- Born: Kevin Russel Tate 8 April 1943 Lower Hutt, New Zealand
- Died: 22 January 2018 (aged 74) Palmerston North, New Zealand
- Education: Victoria University of Wellington
- Scientific career
- Fields: Organic chemistry Soil chemistry Ecology
- Workplaces: Department of Scientific and Industrial Research Landcare
- Thesis: Kinetic and mechanistic studies of decarboxylation (1968);
- Doctoral advisor: Robert Walker Hay

= Kevin Tate =

New Zealand organic chemist (1943–2018)

Kevin Russel Tate (8 April 1943 – 22 January 2018) was a New Zealand soil chemist, ecologist and climate scientist.

==Early life and family==
Born in Lower Hutt on 8 April 1943, Tate was the son of Dudley Tate and Hazel Winifred Tate (née Jackson-Hughes). He was educated at Hutt Valley High School from 1956.

==Scientific career==
Tate studied chemistry at Victoria University of Wellington, graduating BSc in 1964, and MSc the following year. His master's thesis was titled A study of the dealdolisation of diacetone alcohol. Tate then completed a PhD on decarboxylation kinetics and mechanisms under Robert Walker Hay at Victoria, before moving to Soil Bureau, a branch of the Department of Scientific and Industrial Research (DSIR) in the Hutt Valley. In 1992, DSIR was dissolved and Soil Bureau became Landcare Research, a Crown Research Institute, and he moved with it to Palmerston North, on the campus of Massey University.

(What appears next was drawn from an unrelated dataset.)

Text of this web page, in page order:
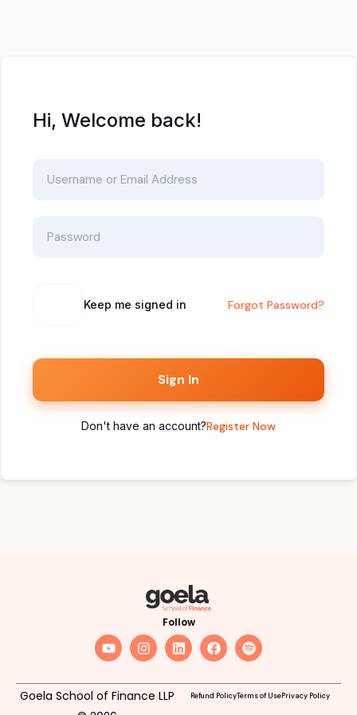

Much of Tate's early research involved the storage and cycling of phosphorus and carbon in soils, particularly in economically important New Zealand grasslands and native forests. Later work focused on carbon cycling and sequestration, particularly as climate change became an issue and the question of how soils and soil biota could impact atmospheric carbon dioxide levels became relevant.

Tate also contributed his soil chemistry knowledge to other research topics at Soil Bureau / Landcare, including sand dune rehabilitation, restoration of pasture after topsoil removal and understanding tussock grasslands. Many papers were coauthored with people including Des J. Ross, C.W. Feltham, Benny K.G. Theng, R.H. Newman, Neal A. Scott, Surinder Saggar, Paul C.D. Newton, Troy Baisden, Aroon Parshotam, David A. Wardle and Gregor W. Yeates.

Retirement in 2005 did not stop Tate working on his science. One of his last works was editing Microbial Biomass, a 2017 volume on soil and ecosystem microbial processes.

Tate died in Palmerston North on 22 January 2018.

==Honours and awards==
In 1995, Tate was elected a Fellow of the Royal Society of New Zealand, the peak science organisation in New Zealand. He was also elected to fellowships of the New Zealand Institute of Chemistry and the New Zealand Society of Soil Science.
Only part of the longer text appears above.